Chemical and Allied Products (CAP) PLC Wednesday reported its Full-Year(FY) revenue for the 2019 financial year swelled by N740.335 million while its profit for the period went down by 14% as spiralling cost of doing business hurt earnings.
“Given the uncertainties and ongoing business developments, the Company cannot accurately and reliably estimate the quantitative impact of the outbreak (of the coronavirus) on the business.
“It is against this background that regrettably, the Board will not be recommending the payment of dividends to Shareholders,” Awunobia Ajumogobia, its chairperson said in the company’s Annual Report and Financial Statements posted by the Nigerian Stocks Exchange (NSE).

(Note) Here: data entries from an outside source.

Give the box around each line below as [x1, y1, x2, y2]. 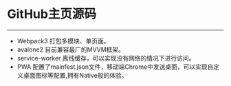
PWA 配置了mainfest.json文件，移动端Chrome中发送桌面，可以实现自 [16, 63, 214, 71]
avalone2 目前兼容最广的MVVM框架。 [16, 45, 125, 54]
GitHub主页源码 [7, 6, 96, 22]
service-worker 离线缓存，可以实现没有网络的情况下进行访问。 [16, 54, 195, 62]
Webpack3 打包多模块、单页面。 [16, 36, 110, 45]
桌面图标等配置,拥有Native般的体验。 [23, 71, 128, 79]
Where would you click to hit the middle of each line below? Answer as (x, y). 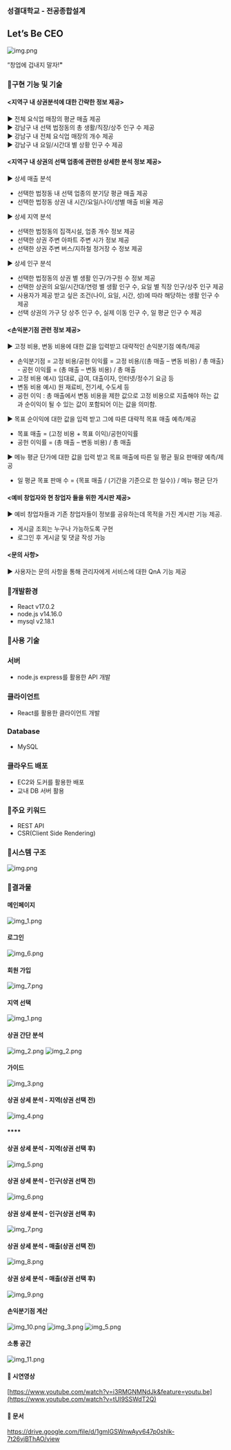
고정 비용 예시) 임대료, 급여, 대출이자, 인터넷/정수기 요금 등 (96, 378)
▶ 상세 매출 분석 (29, 178)
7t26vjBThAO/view (33, 1439)
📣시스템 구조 (27, 852)
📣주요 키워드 (27, 810)
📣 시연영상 (21, 1376)
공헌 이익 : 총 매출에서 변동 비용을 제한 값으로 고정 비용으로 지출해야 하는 (114, 396)
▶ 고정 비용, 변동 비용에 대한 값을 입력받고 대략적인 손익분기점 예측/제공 (104, 347)
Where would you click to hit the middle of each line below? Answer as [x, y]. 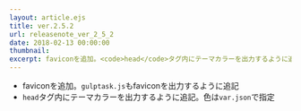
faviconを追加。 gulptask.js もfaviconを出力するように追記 [130, 85]
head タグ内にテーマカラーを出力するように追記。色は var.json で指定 [148, 97]
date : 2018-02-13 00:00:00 [60, 43]
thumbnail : [30, 51]
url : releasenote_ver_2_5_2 [62, 34]
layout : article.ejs [48, 17]
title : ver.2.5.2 [42, 26]

Revenue grew by 9.7% from N7.670 billion at FY2018 to N8.411 billion in the corresponding period this year.
Profit Before Tax slipped to N2.546 billion from N2.598 billion, contracting by over 2%.
Recording a decline of N287.255 million, profit for the year slumped from N2.029 billion to N1.742 billion.
Increases in Selling and Marketing Expenses, Administrative Expenses and Income Tax Expenses contributed mostly to the fall in profit.
CAP PLC’s outstanding shares add up to 700 million units.
Price to Earnings (PE) ratio is 8.31 while its EPS IS 2.48.
The firm opened trade on the floor of the NSE on Thursday at N20.65 per share.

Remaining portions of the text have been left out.